Materials provided —
•••••
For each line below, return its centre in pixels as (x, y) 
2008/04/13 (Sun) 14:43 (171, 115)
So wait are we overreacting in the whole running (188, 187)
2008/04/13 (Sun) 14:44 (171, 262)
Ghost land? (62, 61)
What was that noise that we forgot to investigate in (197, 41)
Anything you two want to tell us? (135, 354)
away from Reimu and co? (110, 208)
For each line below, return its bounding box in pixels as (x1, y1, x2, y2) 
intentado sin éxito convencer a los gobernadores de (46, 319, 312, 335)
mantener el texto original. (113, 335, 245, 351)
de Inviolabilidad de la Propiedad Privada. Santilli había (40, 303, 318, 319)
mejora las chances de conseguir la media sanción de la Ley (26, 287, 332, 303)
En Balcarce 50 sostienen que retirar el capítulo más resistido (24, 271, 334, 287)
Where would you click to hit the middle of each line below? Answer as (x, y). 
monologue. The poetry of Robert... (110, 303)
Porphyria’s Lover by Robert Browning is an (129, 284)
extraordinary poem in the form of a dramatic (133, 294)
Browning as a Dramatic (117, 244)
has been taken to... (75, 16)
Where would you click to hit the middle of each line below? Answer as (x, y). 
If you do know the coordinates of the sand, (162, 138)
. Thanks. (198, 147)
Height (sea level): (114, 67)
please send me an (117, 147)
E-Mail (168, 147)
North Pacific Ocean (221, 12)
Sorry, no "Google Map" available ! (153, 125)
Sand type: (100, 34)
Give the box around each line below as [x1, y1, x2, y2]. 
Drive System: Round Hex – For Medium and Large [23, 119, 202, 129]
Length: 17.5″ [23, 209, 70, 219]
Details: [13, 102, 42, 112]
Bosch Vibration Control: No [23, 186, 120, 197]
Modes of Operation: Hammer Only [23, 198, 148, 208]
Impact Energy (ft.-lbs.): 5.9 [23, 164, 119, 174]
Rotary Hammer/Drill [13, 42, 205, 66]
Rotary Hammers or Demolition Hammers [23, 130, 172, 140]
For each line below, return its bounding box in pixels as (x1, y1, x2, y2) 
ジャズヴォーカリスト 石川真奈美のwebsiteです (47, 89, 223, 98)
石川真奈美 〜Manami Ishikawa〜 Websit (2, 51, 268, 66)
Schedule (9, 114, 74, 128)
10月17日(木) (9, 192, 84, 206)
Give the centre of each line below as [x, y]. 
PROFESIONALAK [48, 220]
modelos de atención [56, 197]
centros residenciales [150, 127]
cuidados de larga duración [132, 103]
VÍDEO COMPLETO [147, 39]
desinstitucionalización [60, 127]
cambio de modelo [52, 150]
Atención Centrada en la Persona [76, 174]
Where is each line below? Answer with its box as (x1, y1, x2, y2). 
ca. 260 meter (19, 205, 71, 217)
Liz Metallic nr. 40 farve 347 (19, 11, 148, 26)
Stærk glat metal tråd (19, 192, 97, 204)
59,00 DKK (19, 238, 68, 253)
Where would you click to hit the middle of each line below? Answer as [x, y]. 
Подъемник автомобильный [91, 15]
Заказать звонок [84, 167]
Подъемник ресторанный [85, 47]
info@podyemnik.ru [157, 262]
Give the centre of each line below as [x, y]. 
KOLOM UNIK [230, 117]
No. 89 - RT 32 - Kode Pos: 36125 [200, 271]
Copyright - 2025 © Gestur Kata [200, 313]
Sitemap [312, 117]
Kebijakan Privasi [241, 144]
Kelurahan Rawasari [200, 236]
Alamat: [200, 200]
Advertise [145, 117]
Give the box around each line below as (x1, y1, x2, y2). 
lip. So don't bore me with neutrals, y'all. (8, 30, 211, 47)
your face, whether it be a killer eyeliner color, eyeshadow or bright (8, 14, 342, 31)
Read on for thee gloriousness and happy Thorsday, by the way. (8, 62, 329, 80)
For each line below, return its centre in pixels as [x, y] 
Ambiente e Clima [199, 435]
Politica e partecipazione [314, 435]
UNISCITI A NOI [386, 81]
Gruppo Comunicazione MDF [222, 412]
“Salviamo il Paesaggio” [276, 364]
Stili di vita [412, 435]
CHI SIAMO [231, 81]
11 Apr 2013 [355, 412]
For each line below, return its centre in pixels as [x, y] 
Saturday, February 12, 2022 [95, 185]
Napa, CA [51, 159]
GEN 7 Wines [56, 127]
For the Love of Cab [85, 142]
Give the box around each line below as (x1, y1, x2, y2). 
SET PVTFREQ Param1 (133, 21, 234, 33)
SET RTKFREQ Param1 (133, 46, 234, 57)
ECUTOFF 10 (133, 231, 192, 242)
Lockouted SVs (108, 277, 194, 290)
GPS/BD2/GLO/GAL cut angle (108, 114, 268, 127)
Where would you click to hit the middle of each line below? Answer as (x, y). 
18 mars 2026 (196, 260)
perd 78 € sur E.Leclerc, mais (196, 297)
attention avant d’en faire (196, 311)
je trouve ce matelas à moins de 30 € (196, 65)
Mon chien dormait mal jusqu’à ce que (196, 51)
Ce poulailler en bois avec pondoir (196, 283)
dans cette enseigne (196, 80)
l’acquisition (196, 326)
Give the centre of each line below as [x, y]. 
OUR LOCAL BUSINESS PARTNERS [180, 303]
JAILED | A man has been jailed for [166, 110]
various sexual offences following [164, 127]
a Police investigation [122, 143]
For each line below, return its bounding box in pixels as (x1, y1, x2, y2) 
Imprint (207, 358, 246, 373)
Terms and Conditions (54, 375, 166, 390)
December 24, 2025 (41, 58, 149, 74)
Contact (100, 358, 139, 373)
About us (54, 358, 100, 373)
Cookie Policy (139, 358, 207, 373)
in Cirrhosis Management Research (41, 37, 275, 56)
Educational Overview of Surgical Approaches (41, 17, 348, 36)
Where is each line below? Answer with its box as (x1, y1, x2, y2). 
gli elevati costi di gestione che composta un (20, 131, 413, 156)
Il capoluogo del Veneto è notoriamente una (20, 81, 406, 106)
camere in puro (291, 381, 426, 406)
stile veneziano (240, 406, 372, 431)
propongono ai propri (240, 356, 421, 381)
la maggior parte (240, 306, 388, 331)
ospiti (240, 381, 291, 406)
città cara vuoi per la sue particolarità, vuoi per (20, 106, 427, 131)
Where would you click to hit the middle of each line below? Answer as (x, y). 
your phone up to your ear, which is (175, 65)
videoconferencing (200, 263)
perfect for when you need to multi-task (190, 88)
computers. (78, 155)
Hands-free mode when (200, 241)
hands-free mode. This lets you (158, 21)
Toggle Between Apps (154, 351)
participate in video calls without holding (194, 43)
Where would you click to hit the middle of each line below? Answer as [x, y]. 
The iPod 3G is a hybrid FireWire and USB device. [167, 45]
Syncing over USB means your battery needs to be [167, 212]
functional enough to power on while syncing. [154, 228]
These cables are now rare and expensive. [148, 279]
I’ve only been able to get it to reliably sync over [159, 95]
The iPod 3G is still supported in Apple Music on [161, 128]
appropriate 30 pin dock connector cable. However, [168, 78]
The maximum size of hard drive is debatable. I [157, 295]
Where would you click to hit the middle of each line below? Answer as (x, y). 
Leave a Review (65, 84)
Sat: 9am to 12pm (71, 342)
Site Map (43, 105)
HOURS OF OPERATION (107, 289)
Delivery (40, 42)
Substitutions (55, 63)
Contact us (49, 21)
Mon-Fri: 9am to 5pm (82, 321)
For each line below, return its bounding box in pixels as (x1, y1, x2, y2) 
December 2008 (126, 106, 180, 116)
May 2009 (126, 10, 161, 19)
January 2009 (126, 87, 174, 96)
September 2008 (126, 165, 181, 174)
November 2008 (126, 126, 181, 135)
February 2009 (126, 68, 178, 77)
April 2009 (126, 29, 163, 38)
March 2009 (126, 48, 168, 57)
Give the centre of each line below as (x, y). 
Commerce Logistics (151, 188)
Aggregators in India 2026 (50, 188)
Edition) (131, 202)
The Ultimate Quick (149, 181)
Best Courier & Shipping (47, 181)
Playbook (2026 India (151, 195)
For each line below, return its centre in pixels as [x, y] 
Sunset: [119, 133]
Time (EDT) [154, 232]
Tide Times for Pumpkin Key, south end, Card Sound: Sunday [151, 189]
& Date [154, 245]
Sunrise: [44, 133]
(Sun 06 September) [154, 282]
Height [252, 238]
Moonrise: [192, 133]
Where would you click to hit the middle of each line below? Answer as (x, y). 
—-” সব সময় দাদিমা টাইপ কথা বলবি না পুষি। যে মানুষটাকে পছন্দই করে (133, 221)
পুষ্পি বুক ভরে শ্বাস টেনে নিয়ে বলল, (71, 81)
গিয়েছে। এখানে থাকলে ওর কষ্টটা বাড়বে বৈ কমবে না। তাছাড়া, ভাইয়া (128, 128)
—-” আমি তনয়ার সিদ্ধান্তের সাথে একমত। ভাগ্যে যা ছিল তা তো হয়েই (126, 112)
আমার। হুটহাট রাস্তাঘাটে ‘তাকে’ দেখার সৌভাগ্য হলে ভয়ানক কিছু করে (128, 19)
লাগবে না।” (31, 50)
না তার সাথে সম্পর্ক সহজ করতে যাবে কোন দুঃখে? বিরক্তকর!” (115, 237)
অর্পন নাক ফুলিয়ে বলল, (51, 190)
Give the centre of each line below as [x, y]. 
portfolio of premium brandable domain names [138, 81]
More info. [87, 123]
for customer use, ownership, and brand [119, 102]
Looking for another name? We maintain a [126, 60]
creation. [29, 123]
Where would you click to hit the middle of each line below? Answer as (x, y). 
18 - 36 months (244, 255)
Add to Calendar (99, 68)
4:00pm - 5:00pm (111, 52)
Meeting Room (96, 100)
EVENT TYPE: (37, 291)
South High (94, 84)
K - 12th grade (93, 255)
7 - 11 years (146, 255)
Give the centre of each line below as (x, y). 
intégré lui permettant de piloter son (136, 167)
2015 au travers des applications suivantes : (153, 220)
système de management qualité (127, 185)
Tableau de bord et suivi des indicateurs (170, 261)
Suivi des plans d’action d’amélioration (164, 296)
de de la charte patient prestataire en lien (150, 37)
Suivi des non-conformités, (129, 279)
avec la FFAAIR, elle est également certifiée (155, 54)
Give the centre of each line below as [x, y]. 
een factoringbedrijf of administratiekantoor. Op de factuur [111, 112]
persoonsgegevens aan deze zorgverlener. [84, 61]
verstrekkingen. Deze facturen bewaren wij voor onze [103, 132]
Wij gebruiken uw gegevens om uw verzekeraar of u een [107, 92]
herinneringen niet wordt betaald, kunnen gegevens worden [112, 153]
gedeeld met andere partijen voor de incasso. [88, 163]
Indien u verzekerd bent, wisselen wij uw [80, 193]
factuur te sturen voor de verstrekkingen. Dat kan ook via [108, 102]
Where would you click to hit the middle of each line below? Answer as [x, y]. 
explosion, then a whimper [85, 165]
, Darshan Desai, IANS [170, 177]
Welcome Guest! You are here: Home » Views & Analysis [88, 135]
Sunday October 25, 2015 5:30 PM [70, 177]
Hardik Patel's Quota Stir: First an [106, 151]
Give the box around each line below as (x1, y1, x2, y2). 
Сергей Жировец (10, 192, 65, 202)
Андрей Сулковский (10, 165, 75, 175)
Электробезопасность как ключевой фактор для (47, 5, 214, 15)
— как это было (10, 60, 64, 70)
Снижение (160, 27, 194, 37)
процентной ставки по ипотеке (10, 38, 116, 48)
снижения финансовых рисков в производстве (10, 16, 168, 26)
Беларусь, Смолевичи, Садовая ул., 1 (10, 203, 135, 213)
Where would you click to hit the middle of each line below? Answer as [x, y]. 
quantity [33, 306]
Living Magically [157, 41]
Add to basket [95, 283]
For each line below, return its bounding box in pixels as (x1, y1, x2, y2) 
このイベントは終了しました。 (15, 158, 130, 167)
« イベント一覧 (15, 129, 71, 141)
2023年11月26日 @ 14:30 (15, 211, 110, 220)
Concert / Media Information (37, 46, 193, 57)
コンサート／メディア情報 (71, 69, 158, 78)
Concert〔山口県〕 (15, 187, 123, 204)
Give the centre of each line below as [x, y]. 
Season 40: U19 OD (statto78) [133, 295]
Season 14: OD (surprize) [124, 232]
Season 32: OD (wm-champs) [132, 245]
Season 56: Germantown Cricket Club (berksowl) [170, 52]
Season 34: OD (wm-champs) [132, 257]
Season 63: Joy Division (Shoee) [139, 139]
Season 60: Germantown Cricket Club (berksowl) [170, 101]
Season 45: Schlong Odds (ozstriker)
•••••
Work instruction —
Working from the records above, write out verbatim only the lines from the line containing "Saturday, February 12, 2022 [95, 185]" through the line containing "December 24, 2025 (41, 58, 149, 74)".

Reply —
Saturday, February 12, 2022 [95, 185]
Napa, CA [51, 159]
GEN 7 Wines [56, 127]
For the Love of Cab [85, 142]
Give the box around each line below as (x1, y1, x2, y2). 
SET PVTFREQ Param1 (133, 21, 234, 33)
SET RTKFREQ Param1 (133, 46, 234, 57)
ECUTOFF 10 (133, 231, 192, 242)
Lockouted SVs (108, 277, 194, 290)
GPS/BD2/GLO/GAL cut angle (108, 114, 268, 127)
Where would you click to hit the middle of each line below? Answer as (x, y). 
18 mars 2026 (196, 260)
perd 78 € sur E.Leclerc, mais (196, 297)
attention avant d’en faire (196, 311)
je trouve ce matelas à moins de 30 € (196, 65)
Mon chien dormait mal jusqu’à ce que (196, 51)
Ce poulailler en bois avec pondoir (196, 283)
dans cette enseigne (196, 80)
l’acquisition (196, 326)
Give the centre of each line below as [x, y]. 
OUR LOCAL BUSINESS PARTNERS [180, 303]
JAILED | A man has been jailed for [166, 110]
various sexual offences following [164, 127]
a Police investigation [122, 143]
For each line below, return its bounding box in pixels as (x1, y1, x2, y2) 
Imprint (207, 358, 246, 373)
Terms and Conditions (54, 375, 166, 390)
December 24, 2025 (41, 58, 149, 74)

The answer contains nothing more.